Work request:
When you reach the line containing "Stadtarchiv", begin copying exactly, and keep going through the last line of the records below, copying nothing before it.

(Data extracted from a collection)
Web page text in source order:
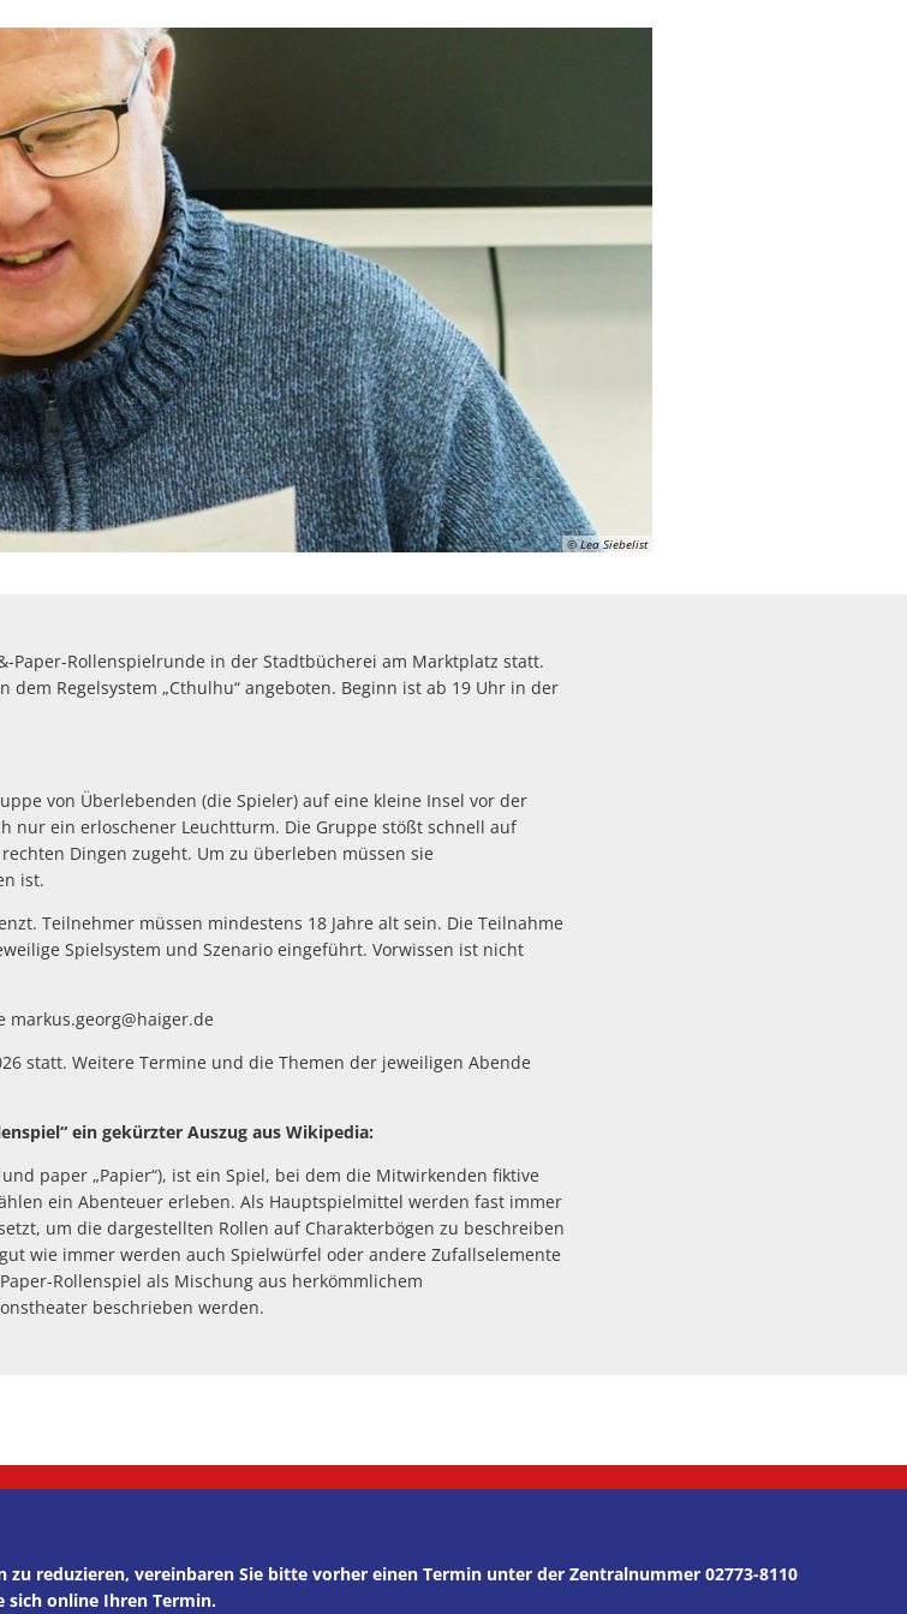
Kläranlage
Partnerstädte
Sport und Radfahren
Wandern
Museen
ÖPNV und Parkplätze
Unterkünfte
Stadtarchiv
HaiDigital - Bildungsangebote
© Lea Siebelist
Paper-Rollenspielrunde in der Stadtbücherei am Marktplatz statt.
dem Regelsystem „Cthulhu“ angeboten. Beginn ist ab 19 Uhr in der
von Überlebenden (die Spieler) auf eine kleine Insel vor der
nur ein erloschener Leuchtturm. Die Gruppe stößt schnell auf
Dingen zugeht. Um zu überleben müssen sie
ist.
Teilnehmer müssen mindestens 18 Jahre alt sein. Die Teilnahme
Spielsystem und Szenario eingeführt. Vorwissen ist nicht
statt. Weitere Termine und die Themen der jeweiligen Abende
ein gekürzter Auszug aus Wikipedia:
paper „Papier“), ist ein Spiel, bei dem die Mitwirkenden fiktive
ein Abenteuer erleben. Als Hauptspielmittel werden fast immer
um die dargestellten Rollen auf Charakterbögen zu beschreiben
wie immer werden auch Spielwürfel oder andere Zufallselemente
Rollenspiel als Mischung aus herkömmlichem
beschrieben werden.
zu reduzieren, vereinbaren Sie bitte vorher einen Termin unter der Zentralnummer 02773-8110
sich online Ihren Termin.

Solution for this exercise:
Stadtarchiv
HaiDigital - Bildungsangebote
© Lea Siebelist
Paper-Rollenspielrunde in der Stadtbücherei am Marktplatz statt.
dem Regelsystem „Cthulhu“ angeboten. Beginn ist ab 19 Uhr in der
von Überlebenden (die Spieler) auf eine kleine Insel vor der
nur ein erloschener Leuchtturm. Die Gruppe stößt schnell auf
Dingen zugeht. Um zu überleben müssen sie
ist.
Teilnehmer müssen mindestens 18 Jahre alt sein. Die Teilnahme
Spielsystem und Szenario eingeführt. Vorwissen ist nicht
statt. Weitere Termine und die Themen der jeweiligen Abende
ein gekürzter Auszug aus Wikipedia:
paper „Papier“), ist ein Spiel, bei dem die Mitwirkenden fiktive
ein Abenteuer erleben. Als Hauptspielmittel werden fast immer
um die dargestellten Rollen auf Charakterbögen zu beschreiben
wie immer werden auch Spielwürfel oder andere Zufallselemente
Rollenspiel als Mischung aus herkömmlichem
beschrieben werden.
zu reduzieren, vereinbaren Sie bitte vorher einen Termin unter der Zentralnummer 02773-8110
sich online Ihren Termin.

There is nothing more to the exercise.